_Work instruction:_
Find the lines below that contain the string "disease", count them, and give only the number.

··· Records for the task

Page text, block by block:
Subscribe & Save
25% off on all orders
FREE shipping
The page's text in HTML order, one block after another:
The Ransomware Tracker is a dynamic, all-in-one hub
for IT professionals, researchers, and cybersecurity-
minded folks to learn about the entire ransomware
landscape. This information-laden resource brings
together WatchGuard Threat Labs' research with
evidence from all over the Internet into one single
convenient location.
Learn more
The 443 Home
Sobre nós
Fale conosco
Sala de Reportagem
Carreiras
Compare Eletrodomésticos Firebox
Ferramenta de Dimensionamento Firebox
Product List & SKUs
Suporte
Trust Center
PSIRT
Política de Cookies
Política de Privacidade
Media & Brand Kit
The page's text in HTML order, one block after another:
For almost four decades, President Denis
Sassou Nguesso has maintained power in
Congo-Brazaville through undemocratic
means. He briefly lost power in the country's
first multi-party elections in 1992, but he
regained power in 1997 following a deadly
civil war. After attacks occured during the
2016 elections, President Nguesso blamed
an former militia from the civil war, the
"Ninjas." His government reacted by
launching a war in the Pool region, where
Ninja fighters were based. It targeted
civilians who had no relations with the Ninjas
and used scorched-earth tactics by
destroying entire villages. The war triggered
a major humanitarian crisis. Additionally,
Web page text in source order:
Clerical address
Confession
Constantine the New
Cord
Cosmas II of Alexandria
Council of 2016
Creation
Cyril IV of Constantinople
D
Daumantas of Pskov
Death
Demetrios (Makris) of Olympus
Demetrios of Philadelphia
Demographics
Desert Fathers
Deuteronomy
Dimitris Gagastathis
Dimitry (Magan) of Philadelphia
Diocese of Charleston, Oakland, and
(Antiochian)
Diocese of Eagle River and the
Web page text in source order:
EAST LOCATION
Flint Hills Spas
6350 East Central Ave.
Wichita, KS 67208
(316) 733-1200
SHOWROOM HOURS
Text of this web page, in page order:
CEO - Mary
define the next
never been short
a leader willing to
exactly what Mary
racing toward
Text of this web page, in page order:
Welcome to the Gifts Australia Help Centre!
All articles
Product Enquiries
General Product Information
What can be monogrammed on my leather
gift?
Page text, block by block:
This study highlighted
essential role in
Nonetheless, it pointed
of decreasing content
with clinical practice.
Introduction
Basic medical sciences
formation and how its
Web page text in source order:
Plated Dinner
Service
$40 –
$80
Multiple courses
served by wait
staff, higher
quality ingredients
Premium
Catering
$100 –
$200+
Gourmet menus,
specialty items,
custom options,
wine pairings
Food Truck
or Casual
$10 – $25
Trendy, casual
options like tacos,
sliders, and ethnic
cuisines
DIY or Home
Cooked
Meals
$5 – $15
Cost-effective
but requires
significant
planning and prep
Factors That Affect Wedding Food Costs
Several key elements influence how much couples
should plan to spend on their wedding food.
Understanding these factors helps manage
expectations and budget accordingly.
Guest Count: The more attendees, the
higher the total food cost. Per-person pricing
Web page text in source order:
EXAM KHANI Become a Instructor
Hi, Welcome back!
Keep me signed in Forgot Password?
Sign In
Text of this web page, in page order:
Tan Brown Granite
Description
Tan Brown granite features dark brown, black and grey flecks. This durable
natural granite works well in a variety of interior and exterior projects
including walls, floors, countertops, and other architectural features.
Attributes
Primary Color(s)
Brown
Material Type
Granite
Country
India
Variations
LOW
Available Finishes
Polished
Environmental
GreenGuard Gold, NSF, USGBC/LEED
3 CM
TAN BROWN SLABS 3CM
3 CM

······
··· Records for the task

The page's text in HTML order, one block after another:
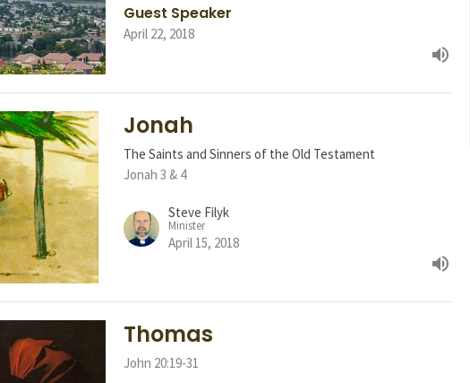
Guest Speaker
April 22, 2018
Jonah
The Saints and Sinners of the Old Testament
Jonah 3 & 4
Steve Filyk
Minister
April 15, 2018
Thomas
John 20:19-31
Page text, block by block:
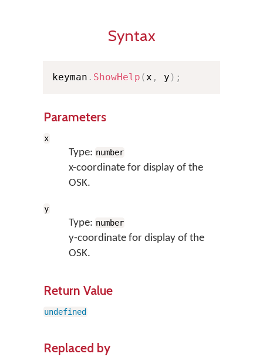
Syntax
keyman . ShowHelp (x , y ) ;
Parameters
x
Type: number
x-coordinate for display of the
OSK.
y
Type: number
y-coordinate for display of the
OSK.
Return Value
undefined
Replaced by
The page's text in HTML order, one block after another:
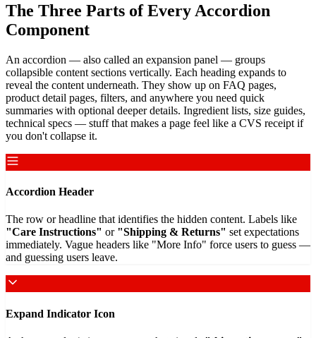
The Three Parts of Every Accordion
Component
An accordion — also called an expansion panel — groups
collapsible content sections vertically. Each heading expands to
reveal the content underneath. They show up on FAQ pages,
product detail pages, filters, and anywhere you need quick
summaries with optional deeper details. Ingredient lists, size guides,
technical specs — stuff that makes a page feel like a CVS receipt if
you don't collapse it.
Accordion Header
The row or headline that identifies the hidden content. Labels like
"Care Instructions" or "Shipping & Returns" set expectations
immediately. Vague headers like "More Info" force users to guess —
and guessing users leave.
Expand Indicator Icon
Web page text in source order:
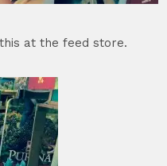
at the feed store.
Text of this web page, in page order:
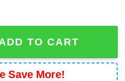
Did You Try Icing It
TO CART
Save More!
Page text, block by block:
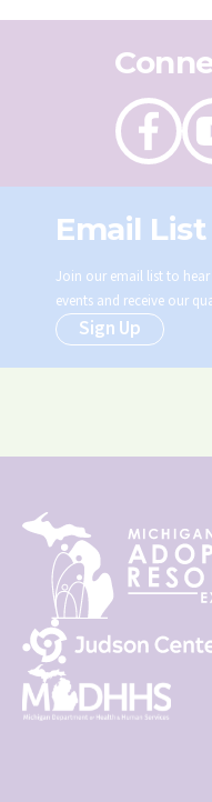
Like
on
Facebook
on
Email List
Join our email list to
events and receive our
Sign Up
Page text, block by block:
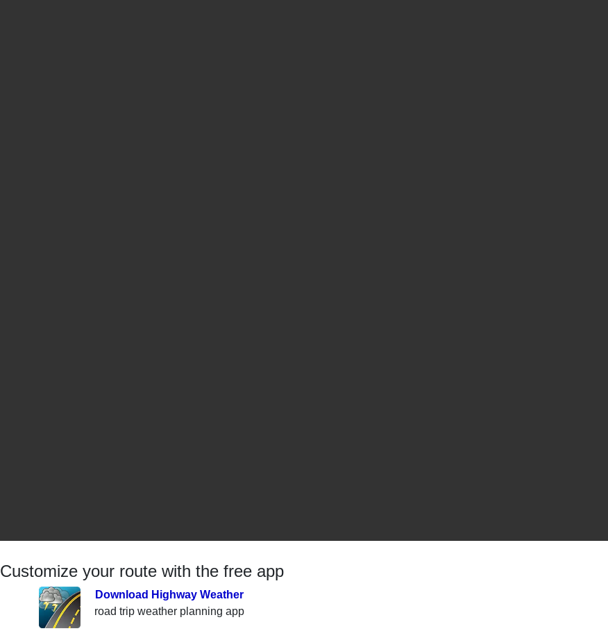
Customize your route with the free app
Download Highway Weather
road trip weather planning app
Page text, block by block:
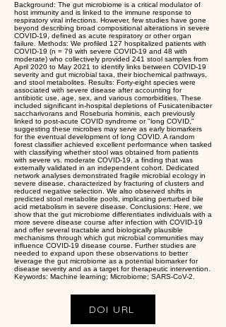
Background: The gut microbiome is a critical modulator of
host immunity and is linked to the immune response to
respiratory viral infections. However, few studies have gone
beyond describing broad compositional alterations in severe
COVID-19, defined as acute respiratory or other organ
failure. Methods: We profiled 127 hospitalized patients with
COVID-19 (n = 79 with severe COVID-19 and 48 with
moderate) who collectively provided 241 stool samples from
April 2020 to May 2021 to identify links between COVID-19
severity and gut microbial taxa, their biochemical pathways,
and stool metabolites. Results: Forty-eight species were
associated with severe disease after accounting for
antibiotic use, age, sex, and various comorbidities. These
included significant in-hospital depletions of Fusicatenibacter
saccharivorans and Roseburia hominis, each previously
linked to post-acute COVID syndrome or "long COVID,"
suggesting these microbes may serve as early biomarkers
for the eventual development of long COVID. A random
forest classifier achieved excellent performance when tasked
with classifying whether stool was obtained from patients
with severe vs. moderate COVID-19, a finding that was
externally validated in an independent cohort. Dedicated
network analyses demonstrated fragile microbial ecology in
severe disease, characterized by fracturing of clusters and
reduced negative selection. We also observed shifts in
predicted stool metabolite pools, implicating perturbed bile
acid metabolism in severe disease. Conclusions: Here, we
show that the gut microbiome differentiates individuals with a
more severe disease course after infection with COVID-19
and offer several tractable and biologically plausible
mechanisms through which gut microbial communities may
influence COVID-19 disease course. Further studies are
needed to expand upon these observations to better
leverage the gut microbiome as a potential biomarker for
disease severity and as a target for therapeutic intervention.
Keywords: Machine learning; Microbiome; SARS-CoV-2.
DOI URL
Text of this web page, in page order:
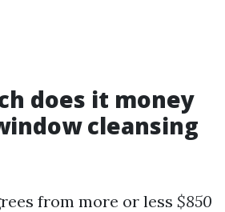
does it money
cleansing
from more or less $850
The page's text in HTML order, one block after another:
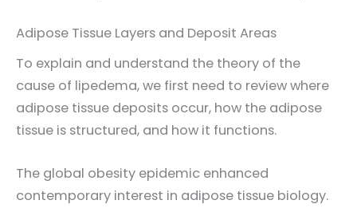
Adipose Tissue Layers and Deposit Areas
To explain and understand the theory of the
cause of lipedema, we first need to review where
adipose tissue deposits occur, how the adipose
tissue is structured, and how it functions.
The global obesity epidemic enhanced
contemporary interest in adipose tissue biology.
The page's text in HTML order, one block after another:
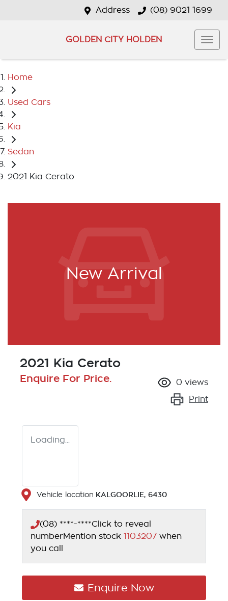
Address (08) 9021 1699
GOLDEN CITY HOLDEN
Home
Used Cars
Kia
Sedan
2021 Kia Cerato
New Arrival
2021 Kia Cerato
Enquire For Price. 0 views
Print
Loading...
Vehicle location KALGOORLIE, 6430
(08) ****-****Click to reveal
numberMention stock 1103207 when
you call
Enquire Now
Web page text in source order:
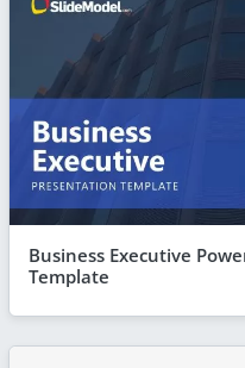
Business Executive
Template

······

_Solution for this exercise:_
6